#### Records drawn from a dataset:
*****
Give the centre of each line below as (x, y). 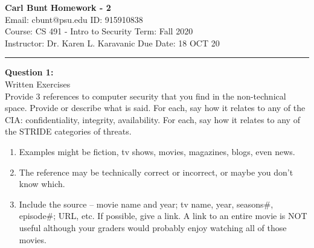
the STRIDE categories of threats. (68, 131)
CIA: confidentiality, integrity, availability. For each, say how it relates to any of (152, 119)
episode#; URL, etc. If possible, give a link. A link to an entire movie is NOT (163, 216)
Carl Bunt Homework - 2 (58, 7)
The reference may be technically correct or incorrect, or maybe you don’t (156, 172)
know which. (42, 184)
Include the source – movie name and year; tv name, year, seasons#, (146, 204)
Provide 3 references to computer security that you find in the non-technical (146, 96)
*****
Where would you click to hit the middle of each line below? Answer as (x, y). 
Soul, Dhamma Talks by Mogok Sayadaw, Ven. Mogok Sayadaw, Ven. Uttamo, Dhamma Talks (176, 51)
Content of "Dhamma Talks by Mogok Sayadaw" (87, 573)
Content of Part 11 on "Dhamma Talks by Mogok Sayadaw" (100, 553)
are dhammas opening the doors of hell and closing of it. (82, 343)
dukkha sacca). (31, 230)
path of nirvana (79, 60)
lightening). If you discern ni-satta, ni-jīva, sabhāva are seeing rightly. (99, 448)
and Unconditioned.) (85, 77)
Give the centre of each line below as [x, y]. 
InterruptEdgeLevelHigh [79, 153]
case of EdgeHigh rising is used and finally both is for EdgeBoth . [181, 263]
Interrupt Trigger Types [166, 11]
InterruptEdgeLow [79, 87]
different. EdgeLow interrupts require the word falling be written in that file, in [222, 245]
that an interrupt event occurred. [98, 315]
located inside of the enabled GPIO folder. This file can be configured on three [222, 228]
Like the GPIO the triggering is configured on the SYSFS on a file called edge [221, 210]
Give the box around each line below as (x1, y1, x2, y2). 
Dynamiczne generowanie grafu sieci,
*****
#### WHAT YOU SHOULD DO:
Exact copy, no pictures. Write out the lines in the entries above, starting with the line with "Give the centre of each line below as (x, y)." and going on through the line with "Provide 3 references", keeping both.

#### WORKED SOLUTION:
Give the centre of each line below as (x, y). 
the STRIDE categories of threats. (68, 131)
CIA: confidentiality, integrity, availability. For each, say how it relates to any of (152, 119)
episode#; URL, etc. If possible, give a link. A link to an entire movie is NOT (163, 216)
Carl Bunt Homework - 2 (58, 7)
The reference may be technically correct or incorrect, or maybe you don’t (156, 172)
know which. (42, 184)
Include the source – movie name and year; tv name, year, seasons#, (146, 204)
Provide 3 references to computer security that you find in the non-technical (146, 96)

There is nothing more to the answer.